CCB Courses
Selected Hopkins Courses in Genomics and Bioinformatics
Course Descriptions
To register for courses, visit JHU's SIS site.
EN.601.447/647 Computational Genomics: Sequences
Your genome is the blueprint for the molecules in your body. It's also a string of letters (A, C, G and T) about 3 billion letters long. How does this string give rise to you? Your heart, your brain, your health? This, broadly speaking, is what genomics research is about. This course will familiarize you with a breadth of topics from the field of computational genomics. The emphasis is on current research problems, real-world genomics data, and efficient software implementations for analyzing data. Topics will include: string matching, sequence alignment and indexing, assembly, and sequence models. Course will involve significant programming projects.
Prerequisite(s): EN.600.120/EN.601.220 AND EN.600.226/EN.601.226
Note: Students may receive credit for only one of EN.600.439, EN.600.639, EN.601.447, EN.601.647.
Return to course list
EN.601.350 Genomic Data Science
This course will use a project-based approach to introduce undergraduates to research in computational biology and genomics. During the semester, students will take a series of large data sets, all derived from recent research, and learn all the computational steps required to convert raw data into a polished analysis. Data challenges might include the DNA sequences from a bacterial genome project, the RNA sequences from an experiment to measure gene expression, the DNA from a human microbiome sequencing experiment, and others. Topics may vary from year to year. In addition to computational data analysis, students will learn to do critical reading of the scientific iterature by reading high-profile research papers that generated groundbreaking or controversial results. [Applications] Recommended Course Background: Knowledge of the Unix operating system and programming expertise in a language such as Perl or Python.
Return to course list
EN.601.446/646 Sketching & Indexing for Sequences
Many of the world's largest and fastest-growing datasets are text, e.g. DNA sequencing data, web pages, logs and social media posts. Such datasets are useful only to the degree we can query, compare and analyze them. Here we discuss two powerful approaches in this area. We will cover sketching, which enables us to summarize very large texts in small structures that allow us to measure the sizes of sets and of their unions and intersections. This in turn allows us to measure similarity and find near neighbors. Second, we will discuss indexing --- succinct and compressed indexes in particular -- which enables us to efficiently search inside very long strings, especially in highly repetitive texts. The course will involve significant programming projects.
Prerequisite(s): EN.601.220 AND EN.601.226
Return to course list
EN.580.743 Advanced Topics in Genome Data Analysis
Genomic data is becoming available in large quantities, but understanding how genetics contributes to human disease and other traits remains a major challenge.
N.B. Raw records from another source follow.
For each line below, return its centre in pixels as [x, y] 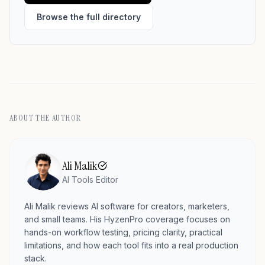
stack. [35, 258]
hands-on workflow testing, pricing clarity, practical [123, 232]
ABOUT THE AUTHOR [46, 118]
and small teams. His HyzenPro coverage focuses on [127, 219]
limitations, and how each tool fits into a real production [131, 245]
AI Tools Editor [90, 180]
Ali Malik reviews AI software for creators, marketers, [127, 206]
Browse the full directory [89, 17]
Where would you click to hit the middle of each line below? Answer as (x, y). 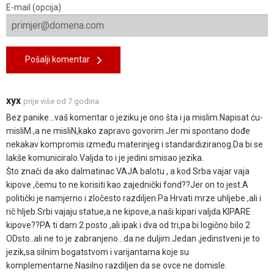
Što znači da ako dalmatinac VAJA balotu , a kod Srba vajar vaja (128, 171)
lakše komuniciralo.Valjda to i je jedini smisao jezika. (105, 157)
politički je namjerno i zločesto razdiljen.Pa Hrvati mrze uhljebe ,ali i (134, 198)
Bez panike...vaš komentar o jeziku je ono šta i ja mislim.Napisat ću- (135, 117)
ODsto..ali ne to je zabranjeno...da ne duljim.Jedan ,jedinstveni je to (133, 238)
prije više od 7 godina (61, 101)
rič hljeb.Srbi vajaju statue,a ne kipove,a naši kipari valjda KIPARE (128, 211)
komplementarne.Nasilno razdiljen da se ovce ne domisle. (117, 265)
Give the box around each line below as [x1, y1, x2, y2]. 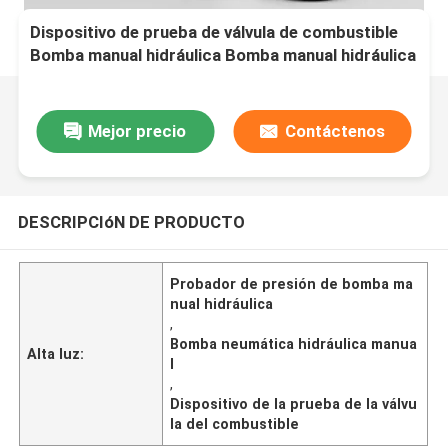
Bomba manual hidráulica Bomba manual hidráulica [30, 45, 417, 66]
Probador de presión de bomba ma [170, 275, 414, 292]
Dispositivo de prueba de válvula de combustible [30, 22, 399, 43]
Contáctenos [284, 120, 385, 141]
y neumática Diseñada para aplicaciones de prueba [30, 68, 418, 89]
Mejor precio [88, 120, 187, 141]
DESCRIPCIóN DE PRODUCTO [17, 211, 245, 232]
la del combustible [170, 415, 300, 432]
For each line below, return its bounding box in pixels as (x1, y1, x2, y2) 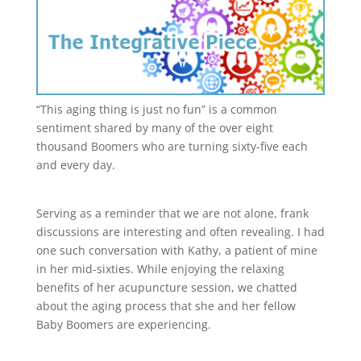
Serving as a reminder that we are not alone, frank (35, 205, 309, 221)
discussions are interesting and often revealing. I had (35, 223, 325, 239)
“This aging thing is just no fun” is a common (35, 101, 277, 117)
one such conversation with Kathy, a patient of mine (35, 242, 317, 258)
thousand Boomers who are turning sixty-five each (35, 138, 308, 154)
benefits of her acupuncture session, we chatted (35, 279, 297, 295)
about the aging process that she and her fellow (35, 297, 296, 313)
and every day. (35, 156, 115, 172)
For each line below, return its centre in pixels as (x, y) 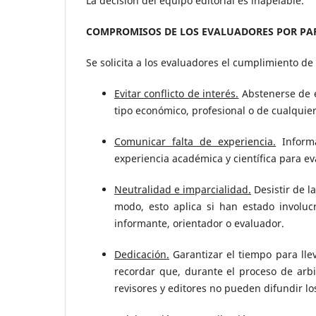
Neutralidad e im (154, 190)
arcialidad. (226, 190)
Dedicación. (142, 255)
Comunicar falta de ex (172, 142)
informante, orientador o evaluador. (199, 224)
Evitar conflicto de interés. (177, 94)
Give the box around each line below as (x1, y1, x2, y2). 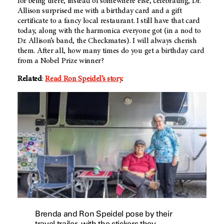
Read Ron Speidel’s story (45, 75, 122, 83)
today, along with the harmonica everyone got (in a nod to (17, 27, 201, 35)
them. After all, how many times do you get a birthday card (17, 47, 204, 55)
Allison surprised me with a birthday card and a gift (17, 7, 182, 15)
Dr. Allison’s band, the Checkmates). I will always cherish (17, 37, 197, 45)
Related (17, 75, 42, 83)
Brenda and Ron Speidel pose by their (35, 209, 172, 219)
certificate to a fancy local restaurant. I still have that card (17, 17, 200, 25)
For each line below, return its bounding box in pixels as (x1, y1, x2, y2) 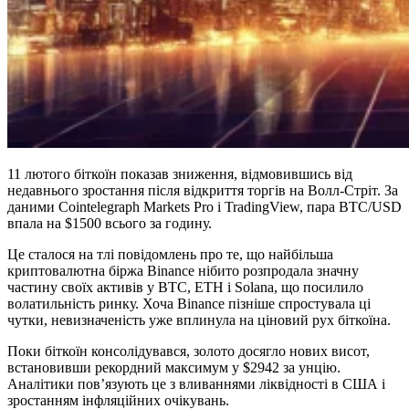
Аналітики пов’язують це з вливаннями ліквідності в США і (7, 375, 385, 392)
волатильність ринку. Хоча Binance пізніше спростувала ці (7, 295, 371, 311)
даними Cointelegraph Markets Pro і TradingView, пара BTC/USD (7, 198, 402, 215)
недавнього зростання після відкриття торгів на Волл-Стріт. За (7, 182, 398, 198)
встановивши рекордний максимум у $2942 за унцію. (7, 359, 341, 375)
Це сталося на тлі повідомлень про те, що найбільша (7, 246, 333, 262)
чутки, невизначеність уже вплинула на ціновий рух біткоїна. (7, 311, 391, 328)
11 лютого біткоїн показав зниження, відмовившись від (7, 165, 352, 182)
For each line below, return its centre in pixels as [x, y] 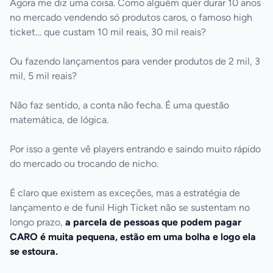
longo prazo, [37, 222]
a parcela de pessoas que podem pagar [153, 222]
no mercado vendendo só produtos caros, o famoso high [131, 17]
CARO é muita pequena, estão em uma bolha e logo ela [133, 236]
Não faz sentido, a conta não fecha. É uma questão [119, 105]
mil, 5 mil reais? [43, 76]
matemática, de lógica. [60, 119]
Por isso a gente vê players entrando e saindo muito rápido [135, 149]

Machine learning and statistical approaches allow us to automatically analyze and combine genomic data, build predictive models, and identify genetic elements important to disease and cellular processes. This course will cover current uses of statistical methods and machine learning in diverse genomic applications including new genomic technologies. Students will present and discuss current literature. Topics include personal genomics, integrating diverse genomic data types, new technologies such as single cell sequencing and CRISPR, and other topics guided by student interest. The course will include a project component with the opportunity to explore publicly available genomic data. Recommended Course Background: coursework in data science or machine learning.
Return to course list
EN.601.448/649 Computational Genomics: Data Analysis
Genomic data has the potential to reveal causes of disease, novel drug targets, and relationships among genes and pathways in our cells. However, identifying meaningful patterns from high-dimensional genomic data has required development of new computational tools. This course will cover current approaches in computational analysis of genomic data with a focus on statistical methods and machine learning.Topics will include disease association, prediction tasks, clustering and dimensionality reduction, data integration, and network reconstruction. There will be some programming and a project component.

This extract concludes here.